↓↓↓

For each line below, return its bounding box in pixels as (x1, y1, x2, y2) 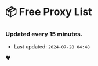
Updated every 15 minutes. (5, 30, 83, 39)
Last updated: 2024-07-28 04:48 (13, 43, 90, 50)
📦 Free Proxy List (5, 5, 92, 19)
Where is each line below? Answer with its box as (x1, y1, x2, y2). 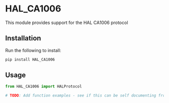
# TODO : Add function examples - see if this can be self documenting (5, 93, 156, 98)
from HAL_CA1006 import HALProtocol (5, 84, 82, 89)
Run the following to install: (5, 47, 61, 53)
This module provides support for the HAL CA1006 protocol (5, 19, 128, 25)
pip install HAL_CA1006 (5, 57, 55, 62)
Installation (5, 34, 41, 42)
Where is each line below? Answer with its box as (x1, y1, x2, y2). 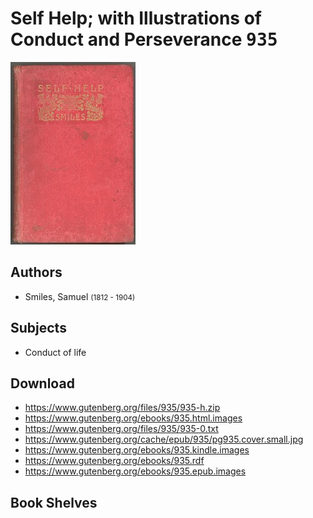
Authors (10, 264, 63, 281)
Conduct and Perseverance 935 (10, 28, 278, 51)
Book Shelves (10, 494, 98, 511)
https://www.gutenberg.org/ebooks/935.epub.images (24, 465, 247, 477)
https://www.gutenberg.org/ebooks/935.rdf (24, 455, 205, 467)
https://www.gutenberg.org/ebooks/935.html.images (24, 412, 243, 424)
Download (10, 375, 75, 392)
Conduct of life (24, 346, 87, 358)

↑↑↑

Work request
The lines to be extracted begin at the line containing "pip install HAL_CA1006 (5, 57, 55, 62)" and continue through the final line of the material above, both ends included. Reproduce them exactly, without the pictures.

Result
pip install HAL_CA1006 (5, 57, 55, 62)
Installation (5, 34, 41, 42)
Where is each line below? Answer with its box as (x1, y1, x2, y2). 
Authors (10, 264, 63, 281)
Conduct and Perseverance 935 (10, 28, 278, 51)
Book Shelves (10, 494, 98, 511)
https://www.gutenberg.org/ebooks/935.epub.images (24, 465, 247, 477)
https://www.gutenberg.org/ebooks/935.rdf (24, 455, 205, 467)
https://www.gutenberg.org/ebooks/935.html.images (24, 412, 243, 424)
Download (10, 375, 75, 392)
Conduct of life (24, 346, 87, 358)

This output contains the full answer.